[Data extracted from a collection]
┏━━

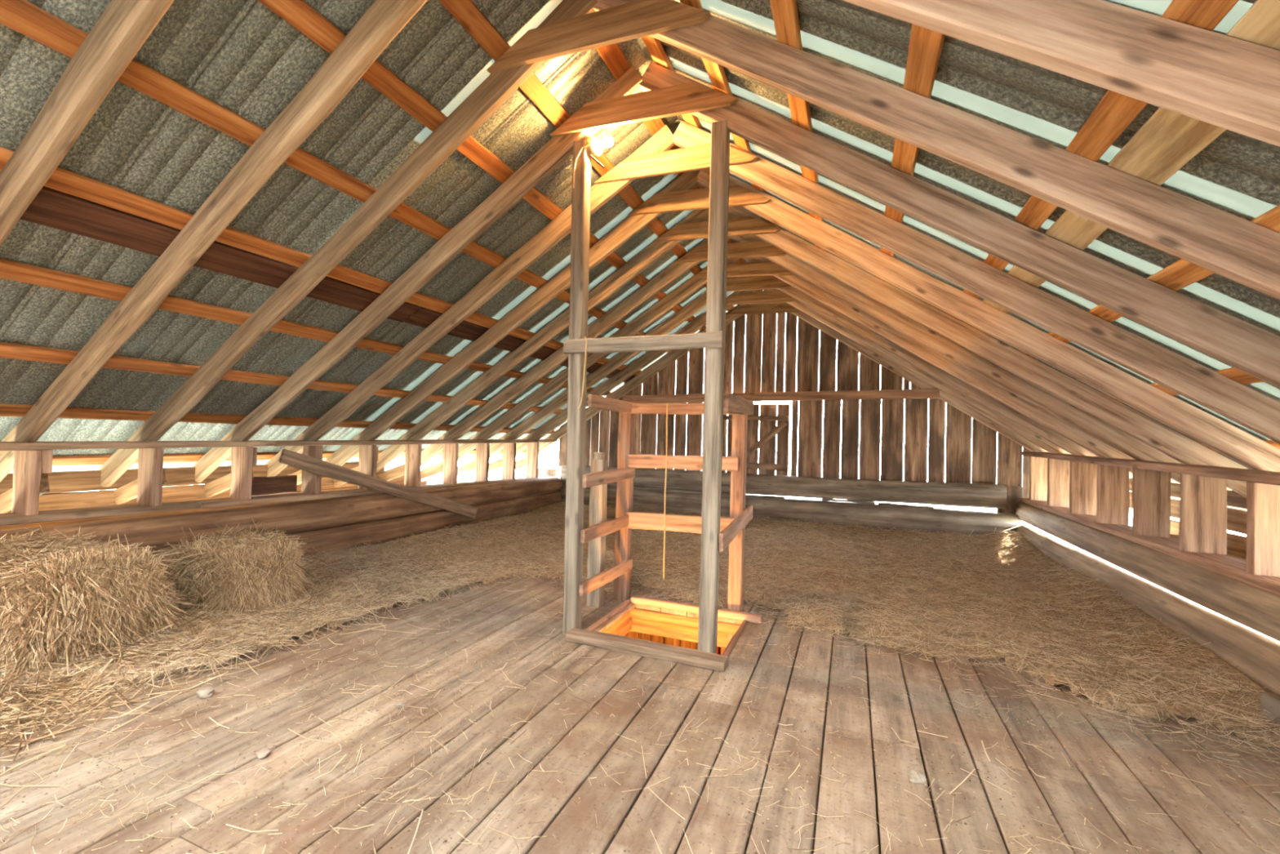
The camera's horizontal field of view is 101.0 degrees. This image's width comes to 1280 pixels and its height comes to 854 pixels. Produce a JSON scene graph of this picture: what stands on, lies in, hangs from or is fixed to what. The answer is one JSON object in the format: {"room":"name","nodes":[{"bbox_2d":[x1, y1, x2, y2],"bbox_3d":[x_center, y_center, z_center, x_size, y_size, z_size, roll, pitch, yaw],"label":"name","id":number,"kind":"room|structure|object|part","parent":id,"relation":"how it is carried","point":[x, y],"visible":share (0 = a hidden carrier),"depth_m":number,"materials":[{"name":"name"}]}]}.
{"room":"farm building","nodes":[
{"label":"farm building","id":0,"kind":"room"},
{"bbox_2d":[0,439,563,584],"bbox_3d":[-3.182,0.643,5.026,0.906,1.123,8.802,1,-1,22],"label":"wall","id":1,"kind":"structure","parent":0,"point":[152,501],"depth_m":4.51,"materials":[{"name":"brown wood"}]},
{"bbox_3d":[-4.037,0.512,2.452,0.224,0.049,3.381,1,-2,22],"label":"sill plate","id":2,"kind":"part","parent":1,"relation":"part of","materials":[{"name":"brown wood"}]},
{"bbox_3d":[-3.573,0.122,3.599,0.214,0.049,2.010,1,-1,22],"label":"plate","id":3,"kind":"part","parent":1,"relation":"part of","materials":[{"name":"brown wood"}]},
{"bbox_3d":[-2.446,0.720,6.426,0.224,0.049,5.171,1,-2,22],"label":"sill plate","id":4,"kind":"part","parent":1,"relation":"part of","materials":[{"name":"brown wood"}]},
{"bbox_2d":[278,448,477,518],"bbox_3d":[-2.525,0.653,5.475,0.038,0.865,2.327,1,-1,27],"label":"plank","id":5,"kind":"object","parent":1,"relation":"attached to","point":[287,457],"visible":1,"depth_m":5.19,"materials":[{"name":"brown wood"}]},
{"bbox_3d":[-2.335,0.184,6.690,0.215,0.049,4.630,1,-1,22],"label":"plate","id":6,"kind":"part","parent":1,"relation":"part of","materials":[{"name":"brown wood"}]},
{"bbox_2d":[0,0,1279,510],"bbox_3d":[0.293,-0.823,4.061,8.370,2.883,8.806,1,-1,22],"label":"ceiling","id":7,"kind":"structure","parent":0,"point":[1059,220],"depth_m":2.72,"materials":[{"name":"brown wood"}]},
{"bbox_2d":[0,573,1279,853],"bbox_3d":[-0.028,1.372,3.588,6.573,0.239,8.520,1,-1,22],"label":"floor","id":8,"kind":"structure","parent":0,"point":[704,823],"depth_m":1.95,"materials":[{"name":"brown wood"}]},
{"bbox_2d":[0,524,208,679],"bbox_3d":[-3.026,0.841,2.764,1.141,0.617,0.933,1,-1,22],"label":"bale","id":9,"kind":"object","parent":8,"relation":"on","point":[59,597],"visible":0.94,"depth_m":2.59},
{"bbox_2d":[196,686,213,697],"bbox_3d":[-1.897,1.163,2.307,0.062,0.043,0.061,1,-1,22],"label":"clod","id":10,"kind":"object","parent":8,"relation":"on","point":[206,691],"visible":1,"depth_m":2.29,"materials":[{"name":"beige"}]},
{"bbox_2d":[0,551,479,786],"bbox_3d":[-2.373,1.101,3.048,2.172,0.153,3.093,1,-1,22],"label":"straw","id":11,"kind":"object","parent":8,"relation":"on","point":[11,717],"visible":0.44,"depth_m":2.45,"materials":[{"name":"beige plant"}]},
{"bbox_2d":[157,518,323,618],"bbox_3d":[-2.733,0.916,3.580,1.166,0.517,0.763,1,-1,35],"label":"bale","id":12,"kind":"object","parent":8,"relation":"on","point":[244,569],"visible":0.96,"depth_m":3.38},
{"bbox_2d":[256,747,270,758],"bbox_3d":[-1.355,1.172,1.897,0.044,0.026,0.040,2,-1,-9],"label":"clod","id":13,"kind":"object","parent":8,"relation":"on","point":[264,752],"visible":1,"depth_m":1.89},
{"bbox_2d":[395,701,404,706],"bbox_3d":[-1.029,1.189,2.260,0.041,0.024,0.040,1,-1,22],"label":"clod","id":14,"kind":"object","parent":8,"relation":"on","point":[399,704],"visible":1,"depth_m":2.25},
{"bbox_2d":[0,500,1279,853],"bbox_3d":[0.298,1.161,4.213,6.262,0.229,7.083,1,-1,22],"label":"hay layer","id":15,"kind":"object","parent":8,"relation":"on","point":[957,626],"visible":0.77,"depth_m":3.78,"materials":[{"name":"brown plant"}]},
{"bbox_2d":[0,503,1279,853],"bbox_3d":[0.280,1.175,4.199,6.223,0.201,6.985,1,-1,22],"label":"litter","id":16,"kind":"object","parent":8,"relation":"on","point":[766,762],"visible":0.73,"depth_m":1.98,"materials":[{"name":"beige plant"}]},
{"bbox_2d":[0,577,1279,853],"bbox_3d":[-0.362,1.223,2.583,6.153,0.007,3.409,1,-1,22],"label":"chaff","id":17,"kind":"object","parent":8,"relation":"on","point":[806,774],"visible":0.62,"depth_m":1.95,"materials":[{"name":"beige plant"}]},
{"bbox_2d":[562,120,762,671],"bbox_3d":[0.171,-0.162,3.401,1.182,3.136,1.058,1,-1,22],"label":"frame","id":18,"kind":"object","parent":8,"relation":"on","point":[717,532],"visible":0.96,"depth_m":3.19,"materials":[{"name":"brown wood"}]},
{"bbox_3d":[-0.384,-0.206,3.224,0.092,3.085,0.089,0,-2,22],"label":"post","id":19,"kind":"part","parent":18,"relation":"part of","materials":[{"name":"brown wood"}]},
{"bbox_2d":[573,143,589,187],"bbox_3d":[-0.358,-1.186,3.222,0.109,1.044,0.087,1,-1,22],"label":"power cord","id":20,"kind":"object","parent":18,"relation":"attached to","point":[582,148],"visible":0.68,"depth_m":3.21,"materials":[{"name":"white plastic"}]},
{"bbox_2d":[577,336,586,408],"bbox_3d":[-0.341,-0.322,3.135,0.060,0.429,0.014,0,-2,44],"label":"loop","id":21,"kind":"object","parent":18,"relation":"attached to","point":[584,336],"visible":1,"depth_m":3.12,"materials":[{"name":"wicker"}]},
{"bbox_3d":[-0.303,0.814,3.716,0.103,1.170,0.082,1,-1,22],"label":"post","id":22,"kind":"part","parent":18,"relation":"part of","materials":[{"name":"brown wood"}]},
{"bbox_3d":[-0.289,0.207,3.729,0.066,0.055,0.063,7,1,22],"label":"post","id":23,"kind":"part","parent":18,"relation":"part of","materials":[{"name":"brown wood"}]},
{"bbox_2d":[589,136,613,168],"bbox_3d":[-0.224,-1.665,3.216,0.144,0.216,0.109,1,-1,22],"label":"light bulb","id":24,"kind":"object","parent":18,"relation":"attached to","point":[596,145],"visible":1,"depth_m":3.20,"materials":[{"name":"glass"}]},
{"bbox_3d":[-0.203,-1.721,3.188,0.086,0.061,0.060,1,-1,22],"label":"bulb","id":25,"kind":"part","parent":24,"relation":"part of","materials":[{"name":"white glass"}]},
{"bbox_3d":[-0.172,-0.147,3.560,0.031,0.082,0.730,1,-1,22],"label":"rail","id":26,"kind":"part","parent":18,"relation":"part of","materials":[{"name":"brown wood"}]},
{"bbox_3d":[-0.116,0.648,3.878,0.103,1.520,0.093,1,-1,22],"label":"post","id":27,"kind":"part","parent":18,"relation":"part of","materials":[{"name":"brown wood"}]},
{"bbox_2d":[662,403,668,578],"bbox_3d":[0.178,0.442,3.684,0.019,1.220,0.015,1,-1,22],"label":"twine","id":28,"kind":"object","parent":18,"relation":"hanging from","point":[667,403],"visible":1,"depth_m":3.68,"materials":[{"name":"fabric"}]},
{"bbox_3d":[0.275,0.669,3.659,0.790,0.121,0.031,0,-2,22],"label":"rail","id":29,"kind":"part","parent":18,"relation":"part of","materials":[{"name":"brown wood"}]},
{"bbox_3d":[0.317,-0.127,3.671,0.830,0.083,0.033,1,-1,22],"label":"rail","id":30,"kind":"part","parent":18,"relation":"part of","materials":[{"name":"brown wood"}]},
{"bbox_3d":[0.288,0.245,3.670,0.790,0.100,0.031,0,-2,22],"label":"rail","id":31,"kind":"part","parent":18,"relation":"part of","materials":[{"name":"brown wood"}]},
{"bbox_3d":[0.409,-0.203,2.908,0.093,2.950,0.086,1,-1,22],"label":"post","id":32,"kind":"part","parent":18,"relation":"part of","materials":[{"name":"brown wood"}]},
{"bbox_3d":[0.607,0.609,3.278,0.028,0.106,0.912,1,2,22],"label":"rail","id":33,"kind":"part","parent":18,"relation":"part of","materials":[{"name":"brown wood"}]},
{"bbox_3d":[0.661,0.663,3.578,0.093,1.520,0.093,1,-1,22],"label":"post","id":34,"kind":"part","parent":18,"relation":"part of","materials":[{"name":"brown wood"}]},
{"bbox_3d":[0.622,-0.132,3.285,0.034,0.107,0.810,1,0,22],"label":"rail","id":35,"kind":"part","parent":18,"relation":"part of","materials":[{"name":"brown wood"}]},
{"bbox_2d":[907,768,926,783],"bbox_3d":[0.977,1.234,1.861,0.056,0.035,0.048,1,-1,22],"label":"clod","id":36,"kind":"object","parent":8,"relation":"on","point":[916,775],"visible":1,"depth_m":1.85,"materials":[{"name":"beige soil"}]},
{"bbox_2d":[1261,691,1279,724],"bbox_3d":[2.788,1.236,2.228,0.160,0.138,0.160,1,-1,22],"label":"wood block","id":37,"kind":"object","parent":8,"relation":"on","point":[1270,702],"visible":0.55,"depth_m":2.28,"materials":[{"name":"brown wood"}]},
{"bbox_2d":[624,631,725,654],"bbox_3d":[0.237,2.611,3.002,4.300,2.245,3.702,1,-1,22],"label":"wall","id":38,"kind":"structure","parent":0,"point":[668,641],"depth_m":4.83,"materials":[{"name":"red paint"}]},
{"bbox_2d":[537,289,1031,535],"bbox_3d":[1.736,-0.329,7.562,7.655,3.452,0.265,1,-1,22],"label":"wall","id":39,"kind":"structure","parent":0,"point":[975,477],"depth_m":7.21,"materials":[{"name":"brown wood"}]},
{"bbox_2d":[721,404,790,475],"bbox_3d":[1.618,0.177,7.639,1.040,1.015,0.064,1,-1,22],"label":"door","id":40,"kind":"structure","parent":39,"relation":"in","point":[766,423],"depth_m":7.56,"materials":[{"name":"brown wood"}]},
{"bbox_3d":[1.619,-0.130,7.641,1.030,0.080,0.038,1,-1,22],"label":"rail","id":41,"kind":"part","parent":40,"relation":"part of","materials":[{"name":"brown wood"}]},
{"bbox_3d":[1.604,0.561,7.624,1.040,0.102,0.039,1,-1,22],"label":"rail","id":42,"kind":"part","parent":40,"relation":"part of","materials":[{"name":"brown wood"}]},
{"bbox_2d":[1015,451,1279,693],"bbox_3d":[3.291,0.762,2.429,0.645,1.176,8.801,1,-1,22],"label":"wall","id":43,"kind":"structure","parent":0,"point":[1085,502],"depth_m":3.41,"materials":[{"name":"brown wood"}]},
{"bbox_3d":[3.123,0.783,2.366,0.244,0.053,8.560,1,-1,22],"label":"sill plate","id":44,"kind":"part","parent":43,"relation":"part of","materials":[{"name":"brown wood"}]},
{"bbox_3d":[3.134,0.258,2.379,0.233,0.055,8.561,1,0,22],"label":"plate","id":45,"kind":"part","parent":43,"relation":"part of","materials":[{"name":"brown wood"}]},
{"label":"outside","id":46,"kind":"structure","parent":0,"visible":0},
{"bbox_2d":[73,472,1279,643],"bbox_3d":[-0.105,3.778,-0.079,80.000,0.001,80.000,1,-1,22],"label":"ground","id":47,"kind":"structure","parent":46,"point":[437,478],"depth_m":32.50,"materials":[{"name":"white"}]}
]}

┗━━

### EXERCISE OBJECTIVE
One number only, please: the count of lines in the data that hold the word "wall".

### TASK ANSWER
4